Set down every entry again word for word, please, but skip the pictures.

**SUPPLIED MATERIAL:**
======
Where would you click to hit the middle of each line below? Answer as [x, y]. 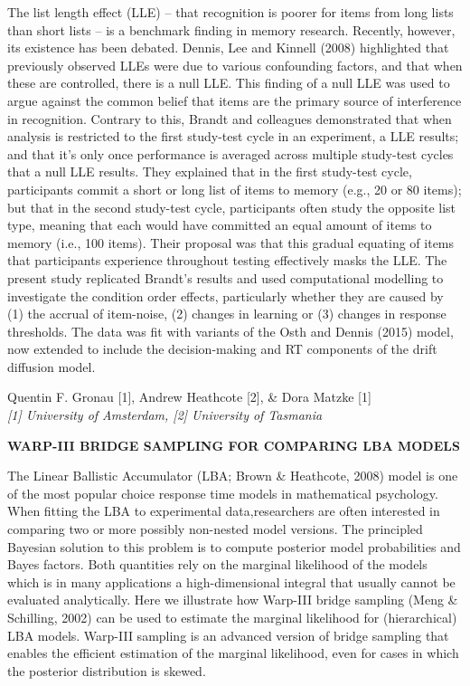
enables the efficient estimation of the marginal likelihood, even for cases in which [233, 653]
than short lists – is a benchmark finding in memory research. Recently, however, [231, 29]
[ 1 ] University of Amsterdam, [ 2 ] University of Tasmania [165, 415]
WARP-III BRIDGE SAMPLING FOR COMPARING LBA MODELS [234, 445]
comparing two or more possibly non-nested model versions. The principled [215, 529]
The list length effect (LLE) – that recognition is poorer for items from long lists [230, 12]
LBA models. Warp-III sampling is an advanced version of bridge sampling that [228, 635]
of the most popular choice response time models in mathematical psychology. [223, 493]
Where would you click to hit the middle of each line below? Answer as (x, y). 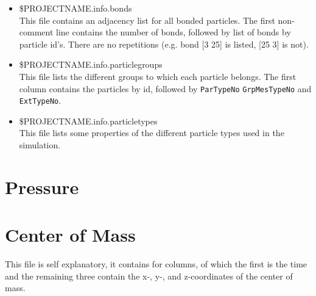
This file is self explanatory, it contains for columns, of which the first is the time (156, 264)
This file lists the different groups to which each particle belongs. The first (158, 76)
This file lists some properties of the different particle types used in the (152, 133)
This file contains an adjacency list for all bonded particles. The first (147, 20)
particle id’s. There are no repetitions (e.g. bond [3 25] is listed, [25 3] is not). (164, 44)
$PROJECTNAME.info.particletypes (88, 121)
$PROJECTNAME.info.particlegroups (91, 64)
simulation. (40, 145)
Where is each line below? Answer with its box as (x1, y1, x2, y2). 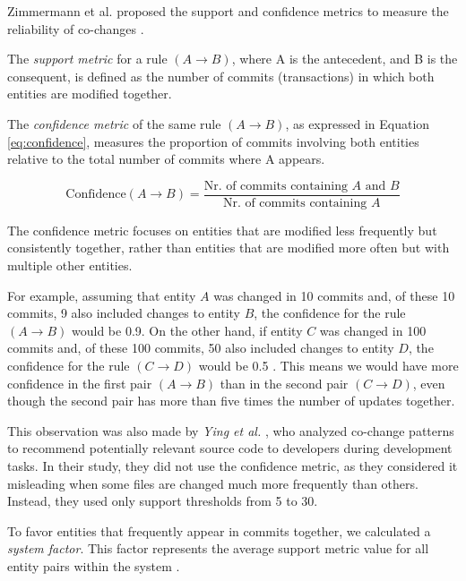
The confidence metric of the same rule (7, 114, 221, 132)
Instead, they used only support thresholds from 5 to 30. (7, 491, 318, 510)
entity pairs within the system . (7, 556, 180, 575)
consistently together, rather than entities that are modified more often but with (7, 238, 450, 257)
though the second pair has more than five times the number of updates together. (7, 391, 455, 410)
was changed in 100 (319, 320, 427, 339)
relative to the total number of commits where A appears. (7, 150, 325, 168)
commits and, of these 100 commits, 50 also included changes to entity (7, 338, 394, 357)
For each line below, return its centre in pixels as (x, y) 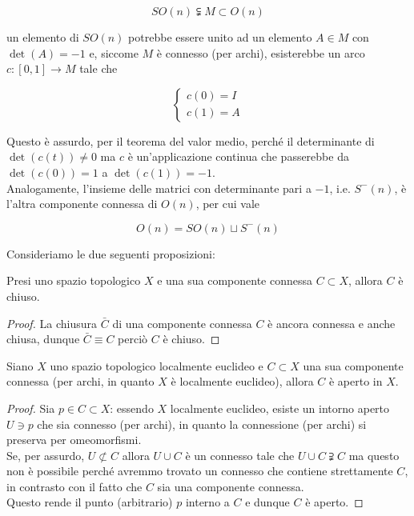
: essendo (132, 408)
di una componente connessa (182, 323)
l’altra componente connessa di (82, 204)
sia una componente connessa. (231, 486)
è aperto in (356, 381)
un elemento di (43, 37)
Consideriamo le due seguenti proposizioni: (111, 253)
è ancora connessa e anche (332, 323)
======
**EXERCISE SOLUTION:**
Where would you click to hit the middle of each line below? Answer as [x, y]. 
enables the efficient estimation of the marginal likelihood, even for cases in which [233, 653]
than short lists – is a benchmark finding in memory research. Recently, however, [231, 29]
[ 1 ] University of Amsterdam, [ 2 ] University of Tasmania [165, 415]
WARP-III BRIDGE SAMPLING FOR COMPARING LBA MODELS [234, 445]
comparing two or more possibly non-nested model versions. The principled [215, 529]
The list length effect (LLE) – that recognition is poorer for items from long lists [230, 12]
LBA models. Warp-III sampling is an advanced version of bridge sampling that [228, 635]
of the most popular choice response time models in mathematical psychology. [223, 493]
Where would you click to hit the middle of each line below? Answer as (x, y). 
This file is self explanatory, it contains for columns, of which the first is the time (156, 264)
This file lists the different groups to which each particle belongs. The first (158, 76)
This file lists some properties of the different particle types used in the (152, 133)
This file contains an adjacency list for all bonded particles. The first (147, 20)
particle id’s. There are no repetitions (e.g. bond [3 25] is listed, [25 3] is not). (164, 44)
$PROJECTNAME.info.particletypes (88, 121)
$PROJECTNAME.info.particlegroups (91, 64)
simulation. (40, 145)
Where is each line below? Answer with its box as (x1, y1, x2, y2). 
The confidence metric of the same rule (7, 114, 221, 132)
Instead, they used only support thresholds from 5 to 30. (7, 491, 318, 510)
entity pairs within the system . (7, 556, 180, 575)
consistently together, rather than entities that are modified more often but with (7, 238, 450, 257)
though the second pair has more than five times the number of updates together. (7, 391, 455, 410)
was changed in 100 (319, 320, 427, 339)
relative to the total number of commits where A appears. (7, 150, 325, 168)
commits and, of these 100 commits, 50 also included changes to entity (7, 338, 394, 357)
For each line below, return its centre in pixels as (x, y) 
: essendo (132, 408)
di una componente connessa (182, 323)
l’altra componente connessa di (82, 204)
sia una componente connessa. (231, 486)
è aperto in (356, 381)
un elemento di (43, 37)
Consideriamo le due seguenti proposizioni: (111, 253)
è ancora connessa e anche (332, 323)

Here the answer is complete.